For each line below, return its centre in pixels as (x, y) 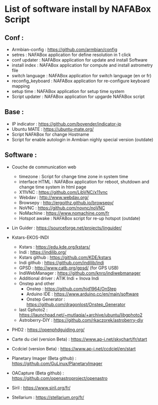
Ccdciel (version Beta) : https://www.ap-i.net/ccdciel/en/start (74, 348)
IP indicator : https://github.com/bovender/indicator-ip (66, 124)
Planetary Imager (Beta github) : (44, 358)
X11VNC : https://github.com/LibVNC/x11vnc (63, 192)
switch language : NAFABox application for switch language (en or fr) (81, 76)
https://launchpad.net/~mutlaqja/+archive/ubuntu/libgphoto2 (81, 315)
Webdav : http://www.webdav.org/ (54, 197)
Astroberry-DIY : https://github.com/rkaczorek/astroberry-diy (81, 320)
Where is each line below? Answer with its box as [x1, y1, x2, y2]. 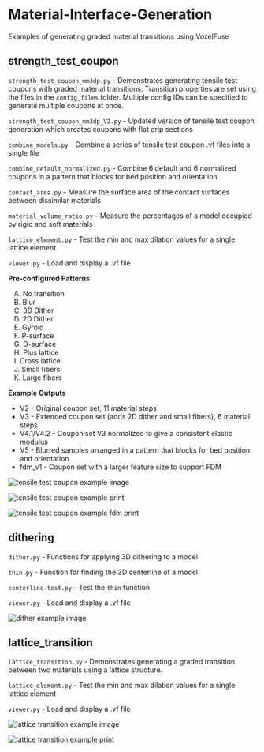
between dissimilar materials [8, 195, 101, 205]
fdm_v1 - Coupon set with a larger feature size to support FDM [19, 462, 222, 472]
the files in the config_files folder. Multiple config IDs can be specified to [8, 92, 248, 102]
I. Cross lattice [13, 355, 61, 365]
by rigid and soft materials [8, 219, 93, 228]
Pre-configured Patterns [8, 273, 91, 283]
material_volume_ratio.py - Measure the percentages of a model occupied [8, 211, 252, 220]
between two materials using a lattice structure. [8, 665, 163, 675]
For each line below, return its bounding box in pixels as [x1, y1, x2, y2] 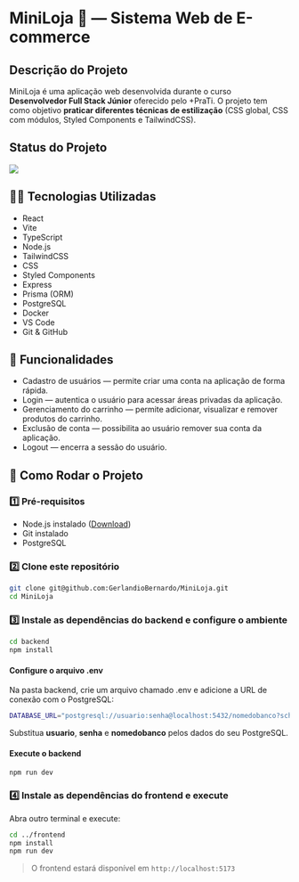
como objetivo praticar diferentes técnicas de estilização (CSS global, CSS [9, 105, 289, 115]
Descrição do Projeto [9, 62, 128, 78]
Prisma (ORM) [21, 289, 74, 299]
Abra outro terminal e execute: [9, 813, 121, 823]
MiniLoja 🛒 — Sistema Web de [9, 8, 233, 29]
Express [21, 279, 53, 290]
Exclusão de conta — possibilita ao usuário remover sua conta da [21, 423, 263, 434]
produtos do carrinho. [21, 413, 102, 424]
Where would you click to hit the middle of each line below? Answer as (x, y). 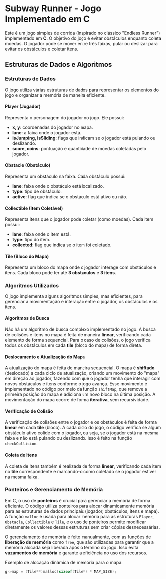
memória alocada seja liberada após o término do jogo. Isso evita (72, 547)
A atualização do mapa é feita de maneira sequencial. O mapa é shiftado (80, 368)
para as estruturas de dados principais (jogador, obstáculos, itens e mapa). (82, 511)
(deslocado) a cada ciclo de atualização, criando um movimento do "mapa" (83, 373)
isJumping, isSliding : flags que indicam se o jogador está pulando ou (84, 138)
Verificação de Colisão (29, 411)
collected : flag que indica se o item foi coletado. (62, 245)
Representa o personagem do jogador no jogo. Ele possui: (65, 117)
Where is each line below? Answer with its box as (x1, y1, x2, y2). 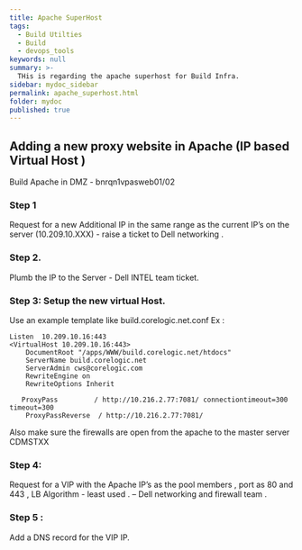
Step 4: (9, 458, 42, 471)
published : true (9, 105, 70, 114)
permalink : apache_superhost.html (9, 88, 140, 97)
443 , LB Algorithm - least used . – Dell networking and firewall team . (9, 489, 268, 500)
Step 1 (9, 199, 37, 212)
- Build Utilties (17, 30, 83, 39)
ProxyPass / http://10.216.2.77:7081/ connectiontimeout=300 (21, 395, 288, 404)
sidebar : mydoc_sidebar (9, 80, 99, 89)
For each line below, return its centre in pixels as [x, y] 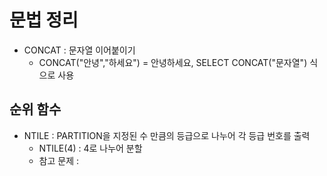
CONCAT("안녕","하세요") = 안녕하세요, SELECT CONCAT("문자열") [173, 62]
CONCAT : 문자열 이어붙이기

#### [Task goal]
Your task is to list each line of the records with the word "materials".

#### [Reply]
between dissimilar materials [8, 195, 101, 205]
by rigid and soft materials [8, 219, 93, 228]
between two materials using a lattice structure. [8, 665, 163, 675]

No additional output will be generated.